### Task details:
Pull every line with the word "container" out of the entries below.

### Records for this task:
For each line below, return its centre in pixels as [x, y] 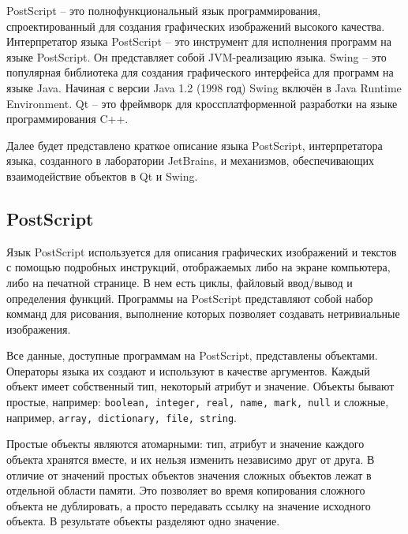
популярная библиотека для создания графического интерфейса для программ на [200, 72]
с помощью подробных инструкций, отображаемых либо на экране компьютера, [198, 267]
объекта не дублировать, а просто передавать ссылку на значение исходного [189, 505]
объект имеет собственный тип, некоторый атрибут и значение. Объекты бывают [200, 386]
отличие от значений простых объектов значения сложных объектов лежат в [189, 474]
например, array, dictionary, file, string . [122, 417]
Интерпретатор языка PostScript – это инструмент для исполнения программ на [199, 41]
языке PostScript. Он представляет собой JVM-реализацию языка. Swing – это [197, 56]
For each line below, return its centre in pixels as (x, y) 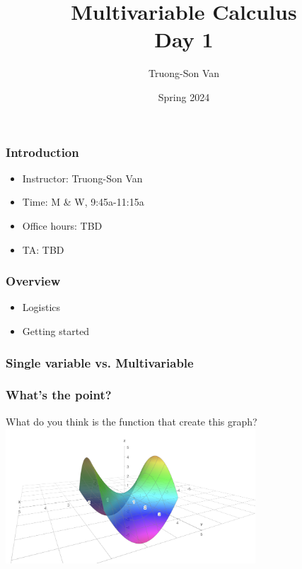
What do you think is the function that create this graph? (132, 421)
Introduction (42, 152)
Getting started (56, 330)
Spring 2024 (184, 96)
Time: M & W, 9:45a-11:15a (83, 202)
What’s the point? (59, 395)
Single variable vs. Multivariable (100, 362)
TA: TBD (43, 249)
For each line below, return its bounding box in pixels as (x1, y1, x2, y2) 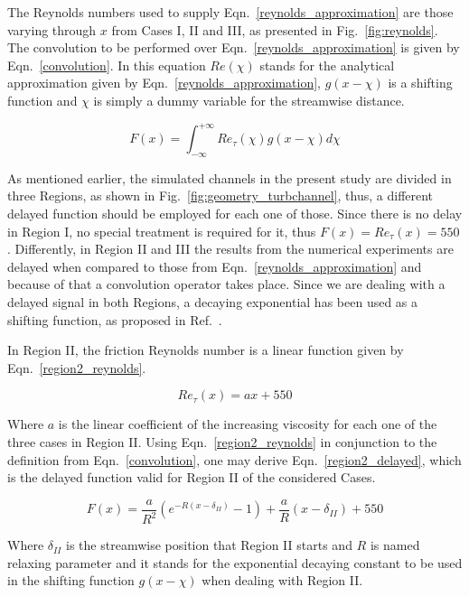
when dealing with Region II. (202, 571, 363, 590)
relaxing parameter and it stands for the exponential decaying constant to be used (7, 553, 463, 572)
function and (7, 90, 78, 109)
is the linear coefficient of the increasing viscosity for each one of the (58, 414, 437, 433)
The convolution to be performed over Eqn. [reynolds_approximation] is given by (7, 38, 460, 57)
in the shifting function (7, 571, 135, 590)
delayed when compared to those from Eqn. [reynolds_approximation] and (7, 256, 422, 275)
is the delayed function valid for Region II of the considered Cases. (7, 468, 376, 487)
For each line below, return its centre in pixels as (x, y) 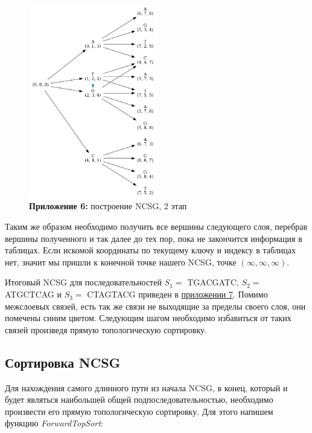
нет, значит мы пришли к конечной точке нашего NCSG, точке (121, 262)
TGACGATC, (213, 282)
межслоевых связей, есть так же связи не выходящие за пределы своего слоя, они (155, 306)
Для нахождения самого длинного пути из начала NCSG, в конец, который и (146, 387)
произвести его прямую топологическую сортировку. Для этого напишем (139, 411)
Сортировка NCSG (63, 362)
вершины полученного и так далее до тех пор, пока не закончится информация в (154, 238)
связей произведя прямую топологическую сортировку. (106, 329)
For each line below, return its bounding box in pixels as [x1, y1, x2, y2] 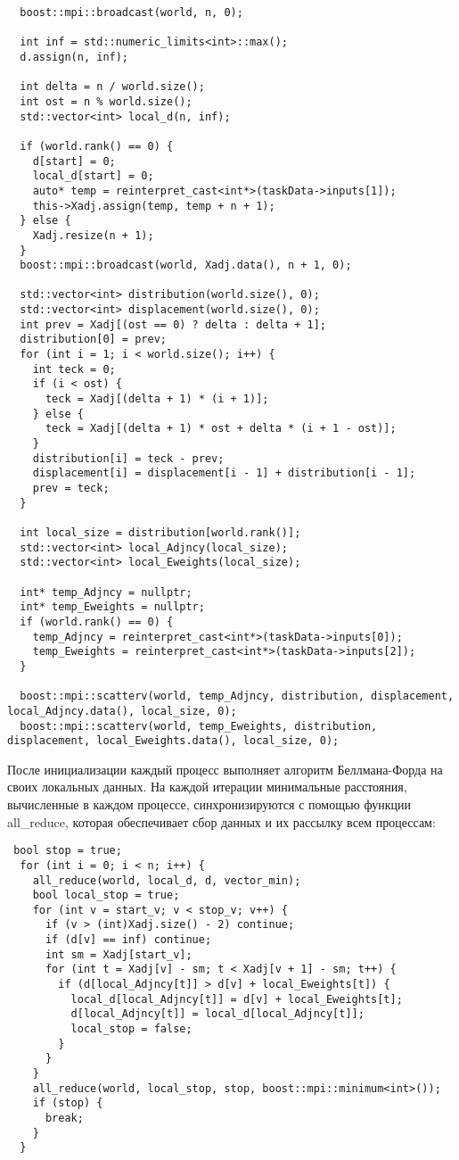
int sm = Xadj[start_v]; [45, 948, 193, 961]
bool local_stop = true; [32, 889, 180, 902]
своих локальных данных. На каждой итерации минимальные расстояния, [7, 777, 407, 796]
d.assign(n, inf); [20, 50, 129, 63]
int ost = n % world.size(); [20, 95, 193, 108]
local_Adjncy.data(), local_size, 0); [7, 704, 237, 717]
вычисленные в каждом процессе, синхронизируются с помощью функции [7, 795, 411, 813]
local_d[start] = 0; [32, 170, 154, 183]
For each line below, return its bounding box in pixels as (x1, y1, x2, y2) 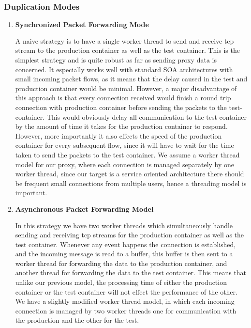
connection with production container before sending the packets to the (15, 102, 227, 112)
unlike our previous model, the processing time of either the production (15, 277, 227, 287)
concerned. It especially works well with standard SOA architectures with (15, 64, 233, 74)
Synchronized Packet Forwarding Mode (15, 19, 149, 30)
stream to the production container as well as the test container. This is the (15, 45, 240, 55)
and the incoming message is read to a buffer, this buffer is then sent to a (15, 249, 233, 259)
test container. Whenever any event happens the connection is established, (15, 239, 236, 249)
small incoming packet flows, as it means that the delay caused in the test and (15, 74, 248, 84)
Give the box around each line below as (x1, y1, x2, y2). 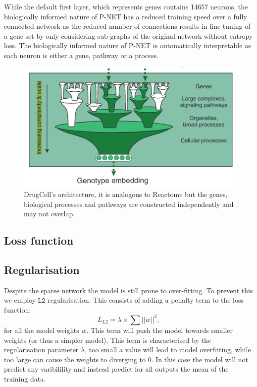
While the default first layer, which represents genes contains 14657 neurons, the (4, 1, 248, 11)
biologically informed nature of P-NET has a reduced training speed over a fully (4, 11, 247, 21)
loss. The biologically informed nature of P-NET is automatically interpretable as (4, 40, 251, 51)
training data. (4, 373, 46, 384)
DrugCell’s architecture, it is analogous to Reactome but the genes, (24, 189, 228, 199)
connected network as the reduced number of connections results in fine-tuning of (4, 21, 251, 31)
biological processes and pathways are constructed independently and (24, 198, 234, 209)
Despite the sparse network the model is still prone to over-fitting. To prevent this (4, 285, 253, 295)
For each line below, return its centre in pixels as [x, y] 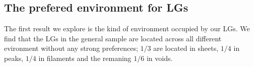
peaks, [14, 58]
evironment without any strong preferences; [71, 48]
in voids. [160, 58]
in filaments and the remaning [85, 58]
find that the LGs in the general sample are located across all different [113, 38]
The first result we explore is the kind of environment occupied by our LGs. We [127, 28]
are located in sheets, [186, 48]
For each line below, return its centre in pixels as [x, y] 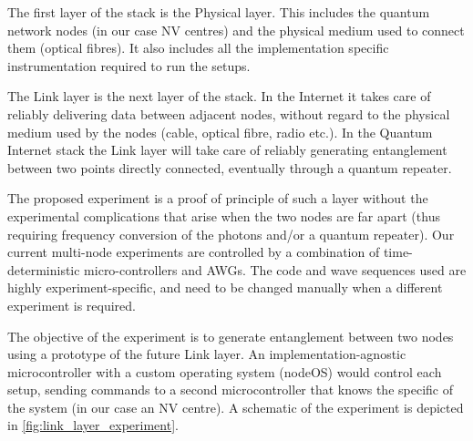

### Task solution:
connection with production container before sending the packets to the (15, 102, 227, 112)
stream to the production container as well as the test container. This is the (15, 45, 240, 55)
test container. Whenever any event happens the connection is established, (15, 239, 236, 249)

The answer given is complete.